10. Data Protection Impact Assessment (DPIA)

Given that 6tSevn BV does not collect, process, or store any personal data from Sentinel users, a formal DPIA under Article 35 GDPR is not required with respect to 6tSevn BV's processing. Users who deploy Sentinel in their own organisations remain responsible for their own compliance obligations regarding the devices and networks they manage.

11. Security Measures (Art. 32)

Although 6tSevn BV does not process personal data from Sentinel users, the app implements the following technical security measures on-device:

  • Keychain storage: Credentials are stored in the iOS/macOS Keychain, never in plain text.
  • Encrypted activation: Device activation uses encryption on-device before credentials are sent to the target device.
  • App sandboxing: iOS/macOS sandboxing ensures no other application can access Sentinel's stored data.
  • Local-only communication: The app communicates only with devices on your local network; it sends no data to 6tSevn servers.
  • Password-policy enforcement: Sentinel enforces a strong password policy to keep the devices you commission hardened.

12. Breach Notification (Art. 33 & 34)

Since 6tSevn BV does not collect, store, or process personal data from Sentinel users, a data breach at 6tSevn BV cannot expose Sentinel user data. In the unlikely event of a vulnerability affecting the app's security, we will:

  • Investigate and address the vulnerability promptly.
  • Release an app update with a fix.
  • Notify users through the App Store update notes.
  • Report to the relevant supervisory authority within 72 hours if required under Article 33 GDPR.

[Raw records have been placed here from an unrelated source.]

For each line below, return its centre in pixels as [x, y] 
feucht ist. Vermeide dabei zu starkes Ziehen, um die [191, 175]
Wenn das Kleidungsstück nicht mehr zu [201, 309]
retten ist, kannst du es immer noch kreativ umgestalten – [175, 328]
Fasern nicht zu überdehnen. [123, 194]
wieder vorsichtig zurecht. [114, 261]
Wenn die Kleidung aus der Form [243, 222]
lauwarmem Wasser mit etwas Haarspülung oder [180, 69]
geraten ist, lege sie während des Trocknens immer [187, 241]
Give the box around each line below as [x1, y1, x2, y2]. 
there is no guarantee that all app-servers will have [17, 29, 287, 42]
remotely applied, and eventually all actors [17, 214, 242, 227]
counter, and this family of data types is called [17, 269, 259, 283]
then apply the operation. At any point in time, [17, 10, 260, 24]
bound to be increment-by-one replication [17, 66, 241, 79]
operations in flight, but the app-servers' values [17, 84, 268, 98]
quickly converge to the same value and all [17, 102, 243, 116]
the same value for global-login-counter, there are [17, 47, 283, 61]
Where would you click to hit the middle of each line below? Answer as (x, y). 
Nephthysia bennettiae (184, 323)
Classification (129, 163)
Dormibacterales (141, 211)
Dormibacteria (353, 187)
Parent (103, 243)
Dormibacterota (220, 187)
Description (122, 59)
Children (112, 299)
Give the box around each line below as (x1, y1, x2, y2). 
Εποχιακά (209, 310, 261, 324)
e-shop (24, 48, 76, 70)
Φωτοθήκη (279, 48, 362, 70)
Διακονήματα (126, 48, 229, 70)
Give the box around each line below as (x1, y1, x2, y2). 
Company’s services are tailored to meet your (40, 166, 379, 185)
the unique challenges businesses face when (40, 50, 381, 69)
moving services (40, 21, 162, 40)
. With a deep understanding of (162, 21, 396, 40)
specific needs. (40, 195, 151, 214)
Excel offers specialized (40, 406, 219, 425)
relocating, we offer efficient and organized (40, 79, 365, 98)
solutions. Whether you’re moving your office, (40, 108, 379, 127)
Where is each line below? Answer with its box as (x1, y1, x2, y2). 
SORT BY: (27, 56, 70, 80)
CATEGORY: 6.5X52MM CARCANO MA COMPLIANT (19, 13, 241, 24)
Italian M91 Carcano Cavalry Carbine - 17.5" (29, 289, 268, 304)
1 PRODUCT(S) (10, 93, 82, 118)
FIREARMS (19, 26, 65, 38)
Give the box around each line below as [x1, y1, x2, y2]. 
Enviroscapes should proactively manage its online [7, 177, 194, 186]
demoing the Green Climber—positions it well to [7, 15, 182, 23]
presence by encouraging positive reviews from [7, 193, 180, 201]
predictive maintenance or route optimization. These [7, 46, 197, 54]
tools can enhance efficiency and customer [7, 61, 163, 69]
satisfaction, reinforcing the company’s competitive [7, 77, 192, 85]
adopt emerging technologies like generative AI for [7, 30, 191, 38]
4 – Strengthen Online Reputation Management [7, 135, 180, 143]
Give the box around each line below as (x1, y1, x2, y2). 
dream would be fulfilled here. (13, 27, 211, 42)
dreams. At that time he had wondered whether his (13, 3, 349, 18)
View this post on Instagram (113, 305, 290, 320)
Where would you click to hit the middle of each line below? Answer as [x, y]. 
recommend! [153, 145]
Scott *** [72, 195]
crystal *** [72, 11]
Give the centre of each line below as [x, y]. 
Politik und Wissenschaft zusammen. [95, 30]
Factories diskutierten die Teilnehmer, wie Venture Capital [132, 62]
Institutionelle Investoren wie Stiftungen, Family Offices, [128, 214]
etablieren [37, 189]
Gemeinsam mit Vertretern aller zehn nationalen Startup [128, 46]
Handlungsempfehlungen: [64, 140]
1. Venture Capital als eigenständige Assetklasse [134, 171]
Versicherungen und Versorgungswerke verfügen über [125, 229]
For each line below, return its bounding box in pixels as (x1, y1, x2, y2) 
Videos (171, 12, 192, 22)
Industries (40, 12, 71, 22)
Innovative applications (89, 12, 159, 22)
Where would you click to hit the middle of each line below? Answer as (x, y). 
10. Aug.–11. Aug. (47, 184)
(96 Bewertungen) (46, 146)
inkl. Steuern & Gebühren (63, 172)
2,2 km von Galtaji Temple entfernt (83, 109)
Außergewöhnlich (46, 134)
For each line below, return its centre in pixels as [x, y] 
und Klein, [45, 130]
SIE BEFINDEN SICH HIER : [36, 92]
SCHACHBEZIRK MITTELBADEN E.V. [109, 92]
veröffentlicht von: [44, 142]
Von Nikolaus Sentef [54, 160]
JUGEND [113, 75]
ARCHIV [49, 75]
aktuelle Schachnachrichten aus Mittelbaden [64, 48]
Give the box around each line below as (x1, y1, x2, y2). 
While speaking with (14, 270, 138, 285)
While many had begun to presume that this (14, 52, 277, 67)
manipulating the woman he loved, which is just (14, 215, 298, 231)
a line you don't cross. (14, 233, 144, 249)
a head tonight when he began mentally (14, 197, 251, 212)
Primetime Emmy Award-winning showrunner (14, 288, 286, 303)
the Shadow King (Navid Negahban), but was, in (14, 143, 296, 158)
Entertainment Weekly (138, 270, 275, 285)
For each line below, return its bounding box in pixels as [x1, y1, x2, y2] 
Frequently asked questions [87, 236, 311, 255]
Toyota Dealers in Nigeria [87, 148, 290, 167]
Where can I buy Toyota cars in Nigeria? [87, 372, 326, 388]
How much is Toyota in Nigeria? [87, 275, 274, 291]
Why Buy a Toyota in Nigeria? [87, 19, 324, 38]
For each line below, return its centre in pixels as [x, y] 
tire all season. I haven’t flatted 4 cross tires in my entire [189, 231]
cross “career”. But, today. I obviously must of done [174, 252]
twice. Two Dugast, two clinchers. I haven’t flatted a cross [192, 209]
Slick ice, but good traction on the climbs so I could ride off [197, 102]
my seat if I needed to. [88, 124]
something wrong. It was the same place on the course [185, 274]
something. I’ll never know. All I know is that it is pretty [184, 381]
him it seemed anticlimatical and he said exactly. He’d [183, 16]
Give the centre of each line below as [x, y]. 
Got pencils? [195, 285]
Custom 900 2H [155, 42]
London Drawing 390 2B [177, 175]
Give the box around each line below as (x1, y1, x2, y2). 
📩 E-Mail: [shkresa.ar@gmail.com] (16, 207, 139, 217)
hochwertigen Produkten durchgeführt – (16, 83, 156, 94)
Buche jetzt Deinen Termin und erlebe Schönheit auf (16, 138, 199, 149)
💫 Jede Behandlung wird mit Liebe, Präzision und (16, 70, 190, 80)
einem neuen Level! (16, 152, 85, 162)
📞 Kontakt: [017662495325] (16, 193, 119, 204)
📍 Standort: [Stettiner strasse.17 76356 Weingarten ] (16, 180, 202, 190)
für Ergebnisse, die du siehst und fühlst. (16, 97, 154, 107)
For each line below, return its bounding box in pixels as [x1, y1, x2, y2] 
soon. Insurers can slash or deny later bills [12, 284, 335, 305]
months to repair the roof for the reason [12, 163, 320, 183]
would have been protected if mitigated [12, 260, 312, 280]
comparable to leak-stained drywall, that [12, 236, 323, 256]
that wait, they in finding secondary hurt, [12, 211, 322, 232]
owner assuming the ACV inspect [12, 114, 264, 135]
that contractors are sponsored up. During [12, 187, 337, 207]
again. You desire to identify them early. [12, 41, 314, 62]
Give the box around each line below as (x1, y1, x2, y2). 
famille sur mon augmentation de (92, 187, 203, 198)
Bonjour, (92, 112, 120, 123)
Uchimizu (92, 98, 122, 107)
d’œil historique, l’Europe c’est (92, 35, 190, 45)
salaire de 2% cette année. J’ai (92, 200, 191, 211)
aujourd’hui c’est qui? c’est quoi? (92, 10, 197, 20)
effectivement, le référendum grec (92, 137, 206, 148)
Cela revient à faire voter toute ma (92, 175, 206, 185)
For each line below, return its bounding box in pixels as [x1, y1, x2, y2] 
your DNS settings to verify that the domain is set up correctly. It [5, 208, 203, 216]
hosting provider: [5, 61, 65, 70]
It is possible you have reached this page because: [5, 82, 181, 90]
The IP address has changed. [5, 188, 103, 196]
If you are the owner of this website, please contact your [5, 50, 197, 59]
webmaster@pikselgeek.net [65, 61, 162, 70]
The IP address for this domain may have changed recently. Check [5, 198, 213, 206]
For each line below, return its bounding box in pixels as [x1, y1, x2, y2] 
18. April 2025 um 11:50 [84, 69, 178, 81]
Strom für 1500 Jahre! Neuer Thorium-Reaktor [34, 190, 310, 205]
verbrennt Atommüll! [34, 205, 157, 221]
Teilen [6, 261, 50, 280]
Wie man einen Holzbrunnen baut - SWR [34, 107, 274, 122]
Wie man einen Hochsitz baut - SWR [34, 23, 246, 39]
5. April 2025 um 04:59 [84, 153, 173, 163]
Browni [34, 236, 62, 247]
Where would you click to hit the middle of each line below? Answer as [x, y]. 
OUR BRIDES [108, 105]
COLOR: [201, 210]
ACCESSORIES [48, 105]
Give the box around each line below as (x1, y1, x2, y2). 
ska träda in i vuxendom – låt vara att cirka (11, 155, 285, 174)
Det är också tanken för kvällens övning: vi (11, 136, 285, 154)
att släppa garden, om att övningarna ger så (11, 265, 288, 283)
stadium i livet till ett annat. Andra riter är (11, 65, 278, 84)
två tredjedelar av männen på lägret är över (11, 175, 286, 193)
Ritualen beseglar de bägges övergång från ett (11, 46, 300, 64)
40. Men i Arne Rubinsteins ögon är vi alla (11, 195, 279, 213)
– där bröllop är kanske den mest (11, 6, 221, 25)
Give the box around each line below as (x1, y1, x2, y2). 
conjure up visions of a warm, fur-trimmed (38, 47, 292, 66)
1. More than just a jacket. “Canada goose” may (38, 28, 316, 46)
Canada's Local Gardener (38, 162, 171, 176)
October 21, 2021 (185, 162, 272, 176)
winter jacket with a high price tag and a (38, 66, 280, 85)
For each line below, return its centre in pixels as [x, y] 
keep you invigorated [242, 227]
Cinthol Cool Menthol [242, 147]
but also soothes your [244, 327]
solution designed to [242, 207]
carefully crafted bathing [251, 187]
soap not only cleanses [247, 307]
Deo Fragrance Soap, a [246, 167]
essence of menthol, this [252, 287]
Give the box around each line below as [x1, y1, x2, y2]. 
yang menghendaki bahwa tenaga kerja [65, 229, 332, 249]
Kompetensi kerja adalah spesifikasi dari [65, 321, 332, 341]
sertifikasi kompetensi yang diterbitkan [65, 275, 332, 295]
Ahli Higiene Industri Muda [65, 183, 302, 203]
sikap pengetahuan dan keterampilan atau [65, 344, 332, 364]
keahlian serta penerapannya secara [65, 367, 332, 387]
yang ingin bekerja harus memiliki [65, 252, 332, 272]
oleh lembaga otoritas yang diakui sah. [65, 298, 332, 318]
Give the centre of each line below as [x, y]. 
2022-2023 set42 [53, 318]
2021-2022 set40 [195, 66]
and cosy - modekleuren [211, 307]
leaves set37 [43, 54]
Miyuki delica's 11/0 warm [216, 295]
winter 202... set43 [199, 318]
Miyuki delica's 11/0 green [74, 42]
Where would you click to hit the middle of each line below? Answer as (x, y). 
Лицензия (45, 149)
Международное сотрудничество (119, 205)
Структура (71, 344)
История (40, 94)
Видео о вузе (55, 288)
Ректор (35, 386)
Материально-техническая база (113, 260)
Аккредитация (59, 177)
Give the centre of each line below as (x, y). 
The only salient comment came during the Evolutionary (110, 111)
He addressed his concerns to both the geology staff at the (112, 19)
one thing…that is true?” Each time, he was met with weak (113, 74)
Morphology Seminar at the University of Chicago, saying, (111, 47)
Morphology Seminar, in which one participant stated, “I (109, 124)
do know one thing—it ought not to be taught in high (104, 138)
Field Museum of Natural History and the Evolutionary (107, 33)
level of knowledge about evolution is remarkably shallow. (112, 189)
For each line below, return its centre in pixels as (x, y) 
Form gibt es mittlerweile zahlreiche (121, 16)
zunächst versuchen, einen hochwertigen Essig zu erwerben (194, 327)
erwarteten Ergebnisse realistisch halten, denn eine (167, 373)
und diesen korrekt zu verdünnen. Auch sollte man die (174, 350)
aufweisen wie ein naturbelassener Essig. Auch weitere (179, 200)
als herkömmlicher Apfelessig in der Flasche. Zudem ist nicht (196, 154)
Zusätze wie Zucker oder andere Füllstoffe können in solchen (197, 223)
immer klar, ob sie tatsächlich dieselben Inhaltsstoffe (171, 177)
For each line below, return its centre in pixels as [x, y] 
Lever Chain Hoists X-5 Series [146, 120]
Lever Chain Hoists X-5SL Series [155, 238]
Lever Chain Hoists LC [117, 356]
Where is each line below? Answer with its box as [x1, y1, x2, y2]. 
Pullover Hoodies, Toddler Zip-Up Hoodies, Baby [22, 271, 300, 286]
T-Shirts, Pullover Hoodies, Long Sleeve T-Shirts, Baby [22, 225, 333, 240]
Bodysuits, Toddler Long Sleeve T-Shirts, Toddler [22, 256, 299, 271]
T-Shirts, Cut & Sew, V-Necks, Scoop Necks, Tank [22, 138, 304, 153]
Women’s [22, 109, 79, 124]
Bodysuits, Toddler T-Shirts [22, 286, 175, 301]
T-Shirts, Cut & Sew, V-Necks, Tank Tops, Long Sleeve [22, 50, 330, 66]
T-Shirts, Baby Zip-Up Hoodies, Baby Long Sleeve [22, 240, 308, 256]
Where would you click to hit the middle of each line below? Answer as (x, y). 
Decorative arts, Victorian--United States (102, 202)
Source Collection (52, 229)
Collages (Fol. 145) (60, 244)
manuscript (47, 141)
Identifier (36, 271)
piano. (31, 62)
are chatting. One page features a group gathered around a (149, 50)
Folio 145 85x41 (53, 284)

13. Changes to This Statement

6tSevn BV reserves the right to update this GDPR Compliance Statement. Any material changes will be published on our website with an updated "Last Updated" date. We encourage users to review this statement periodically.

14. Contact & Complaints

If you have questions about this GDPR Compliance Statement or wish to exercise your data protection rights, please contact us:

6tSevn BV
Gangboord 11
3356 DG Papendrecht
The Netherlands
Email: privacy@6tsevn.com
Website: https://6tsevn.com

If you believe your data protection rights have been violated, you have the right to lodge a complaint with your local data protection supervisory authority. For users in the Netherlands, this is:

Autoriteit Persoonsgegevens (Dutch Data Protection Authority)
Website: https://autoriteitpersoonsgegevens.nl
Phone: +31 (0)70 888 85 00

This GDPR Compliance Statement applies to the Sentinel app available on the Apple App Store, developed and published by 6tSevn BV.